In [22]:
import torch
import torch.nn as nn
import torch.optim as optim
from torch.utils.data import DataLoader, Dataset
import numpy as np



In [35]:
class BitcoinDataset(Dataset):
    def __init__(self, dataframe, sequence_length=10):
        """
        BitcoinDataset 생성자.
        :param dataframe: 입력 데이터프레임 (Open, High, Low, Close, Volume, RSI, MACD, EMA 포함)
        :param sequence_length: LSTM 모델에 사용할 시계열 길이
        """
        self.data = dataframe
        self.sequence_length = sequence_length

        # 정규화
        self.scaled_data = self.data.copy()
        self.scaled_data[['Open', 'High', 'Low', 'Close', 'RSI', 'EMAF']] = \
            self.scaled_data[['Open', 'High', 'Low', 'Close', 'RSI', 'EMAF']].apply(
                lambda x: (x - x.min()) / (x.max() - x.min())
            )
    
    def __len__(self):
        return len(self.data) - self.sequence_length

    def __getitem__(self, idx):
        """
        특정 인덱스에 해당하는 데이터 반환.
        """
        # 시계열 데이터 슬라이스
        features = self.scaled_data[['Open', 'High', 'Low', 'Close', 'RSI', 'EMAF']].iloc[
                   idx:idx + self.sequence_length].values
        target = self.data['Target'].iloc[idx + self.sequence_length]

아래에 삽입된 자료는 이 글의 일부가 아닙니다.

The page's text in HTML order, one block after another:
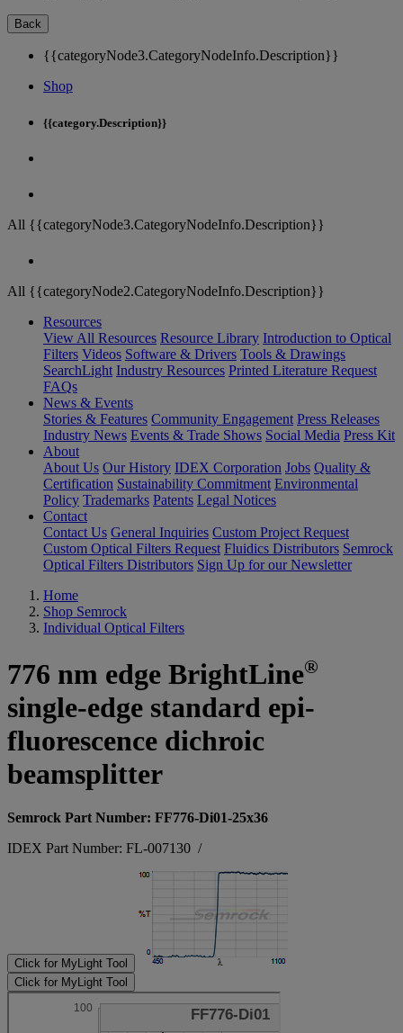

        return torch.tensor(features, dtype=torch.float32), torch.tensor(target, dtype=torch.long)



In [30]:
import torch
import torch.nn as nn

class BitcoinLSTM(nn.Module):
    def __init__(self, input_size, hidden_size, num_layers, num_classes):
        """
        Bitcoin 예측 LSTM 모델
        :param input_size: 입력 특성 수 (Open, High, Low, Close, Volume, RSI, MACD, EMA 등)
        :param hidden_size: LSTM 은닉 상태 크기
        :param num_layers: LSTM 계층 수
        :param num_classes: 출력 클래스 수 (매수, 매도, 대기)
        """
        super(BitcoinLSTM, self).__init__()
        self.hidden_size = hidden_size
        self.num_layers = num_layers
        
        # LSTM Layer
        self.lstm = nn.LSTM(input_size, hidden_size, num_layers, batch_first=True)
        
        # Fully Connected Layer
        self.fc = nn.Linear(hidden_size, num_classes)

    def forward(self, x):
        # 초기 은닉 상태와 셀 상태 정의
        h0 = torch.zeros(self.num_layers, x.size(0), self.hidden_size).to(x.device)
        c0 = torch.zeros(self.num_layers, x.size(0), self.hidden_size).to(x.device)
        
        # LSTM forward
        out, _ = self.lstm(x, (h0, c0))
        
        # 마지막 시퀀스의 출력만 사용
        out = self.fc(out[:, -1, :])
        return out


In [48]:
import torch.optim as optim
from sklearn.metrics import accuracy_score

def train_model(model, train_loader, val_loader, num_epochs, learning_rate, device):
    """
    LSTM 모델 학습 함수
    :param model: LSTM 모델
    :param train_loader: 학습 데이터 로더
    :param val_loader: 검증 데이터 로더
    :param num_epochs: 학습 에폭 수
    :param learning_rate: 학습률
    :param device: 학습에 사용할 디바이스 (CPU/GPU)
    """
    # 손실 함수 및 옵티마이저
    criterion = nn.CrossEntropyLoss()
    optimizer = optim.Adam(model.parameters(), lr=learning_rate)
    
    # 모델 학습
    for epoch in range(num_epochs):
        model.train()
        train_loss = 0
        train_targets = []
        train_predictions = []

        for features, targets in train_loader:
            features, targets = features.to(device), targets.to(device)
            
            # 순전파
            outputs = model(features)
            loss = criterion(outputs, targets)
            train_loss += loss.item()

            # 역전파 및 가중치 업데이트
            optimizer.zero_grad()
            loss.backward()
            optimizer.step()

            # 예측 저장
            _, predicted = torch.max(outputs, 1)
            train_targets.extend(targets.cpu().numpy())
            train_predictions.extend(predicted.cpu().numpy())
        
        # 학습 정확도
        train_accuracy = accuracy_score(train_targets, train_predictions)

        # 검증
        model.eval()
        val_loss = 0
        val_targets = []
        val_predictions = []
        with torch.no_grad():
            for features, targets in val_loader:
                features, targets = features.to(device), targets.to(device)
                outputs = model(features)
                loss = criterion(outputs, targets)
                val_loss += loss.item()

                _, predicted = torch.max(outputs, 1)
                val_targets.extend(targets.cpu().numpy())
                val_predictions.extend(predicted.cpu().numpy())
        
        val_accuracy = accuracy_score(val_targets, val_predictions)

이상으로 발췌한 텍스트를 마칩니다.